The executives who managed Fannie Mae and Freddie Mac over the past decade as the mortgage giants teetered toward collapse collected tens of millions of dollars in compensation, and some walked away with what critics now consider to be comparatively small punishments for leaving behind a mess for taxpayers.
As the fallout from the government’s emergency takeover of the two companies continues, lawmakers, presidential candidates and shareholders are now examining the large compensation and severance packages for the top executives and the allegations of abuse that led to what many expect to be the largest financial bailout in U.S. history.
In a letter this week to James Lockhart, director of the Federal Housing Finance Agency (FHFA), asking for a review into pending plans for a proposed $24 million severance payout to the outgoing CEOs of the two mortgage firms after the takeover, Democratic Sens. Charles E. Schumer of New York and Jack Reed of Rhode Island called the pay and bonus packages “way out of line.”
“In our capacity as members of the Senate banking committee, we write today to urge you to exercise your authority … to review the compensation packages awarded,” they said, noting that Mr. Lockhart is the new conservator of Fannie Mae and Freddie Mac.
“We find it way out of line that these two executives will be rewarded with millions of dollars in bonus compensation at a time when taxpayer dollars may have to be deployed to cover any financial losses caused by errors in management,” they said, adding that they wanted to ensure that “taxpayer dollars are not utilized to enrich the same individuals responsible for preventable financial problems that have weakened Fannie Mae’s and Freddie Mac’s ability to weather the current crisis in the financial markets.”

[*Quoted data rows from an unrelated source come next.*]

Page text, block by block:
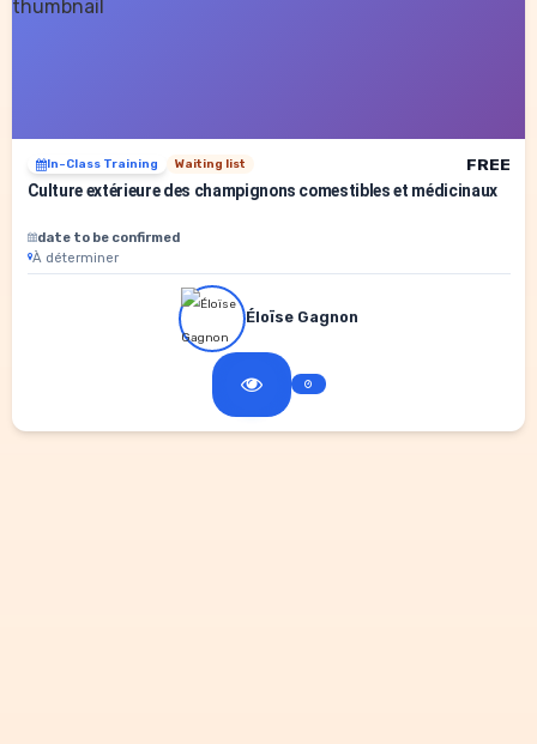
In-Class Training Waiting list
FREE
Culture extérieure des champignons comestibles et médicinaux
date to be confirmed
À déterminer
Éloïse Gagnon
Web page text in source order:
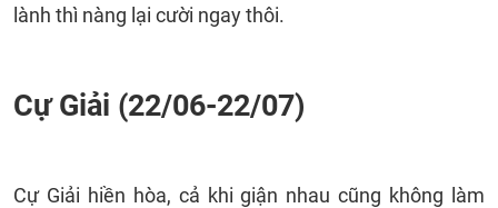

Richard Ferlauto, director of corporate governance at the American Federation of State, County and Municipal Employees union, a large pension holder, said the “extreme pay” received historically by executives at Freddie Mac and Fannie Mae “were really the precursors to the problems that the companies ran into.”
“The perverse system of pay we’ve got in this country provided some motivation for the CEOs to take extreme risks, knowing that they were going to get their payday, no matter what happened to the shareholders,” said Mr. Ferlauto.
A frequent critic of the Freddie Mac and Fannie Mae pay packages, he noted that while it was unlikely several of the large public pension funds heavily invested in the companies would bring lawsuits against the federal government, they could sue the outgoing management on issues of transparency, incorrect guidance, fraud and market manipulation.
In taking over the companies, Treasury Secretary Henry M. Paulson Jr. said his immediate goal simply is to preserve Fannie and Freddie largely in their current form as quasi-governmental agencies and keep them solvent until Congress and a new president can decide how to reshape and resize them.
Former top executives such as Franklin Raines of Fannie Mae and Leland Brendsel of Freddie Mac received huge annual paychecks in the millions of dollars but faced far smaller penalties, critics point out.
Mr. Raines, for instance, collected $90.1 million in salary, bonuses and stocks over his last six years at Fannie Mae - also known as the Federal National Mortgage Association - and was ousted in December 2004 during an investigation into whether accounting irregularities allowed him to qualify for larger bonuses.
In April, he settled a civil lawsuit with the Office of Federal Housing Enterprise Oversight (OFHEO) - now known as the FHFA - and was fined $24.7 million.
Mr. Raines has not been available for comment, but in a statement at the time of the OFHEO settlement, he said that while he had accepted managerial accountability for any errors committed by subordinates while he was CEO, “it is a very different matter to suggest that I was legally culpable in any way.
“I was not. This settlement is not an acknowledgment of wrongdoing on my part, because I did not break any laws or rules while leading Fannie Mae,” he said.
But Jill E. Fisch, professor of business law at the University of Pennsylvania, described the settlement as “pretty small,” adding that Congress tried to curb accounting fraud with the Sarbanes-Oxley Act of 2002. The sweeping accounting law, in part, targeted executives accused of misstating their earnings, calling for them to forfeit bonuses tied to the inflated earnings.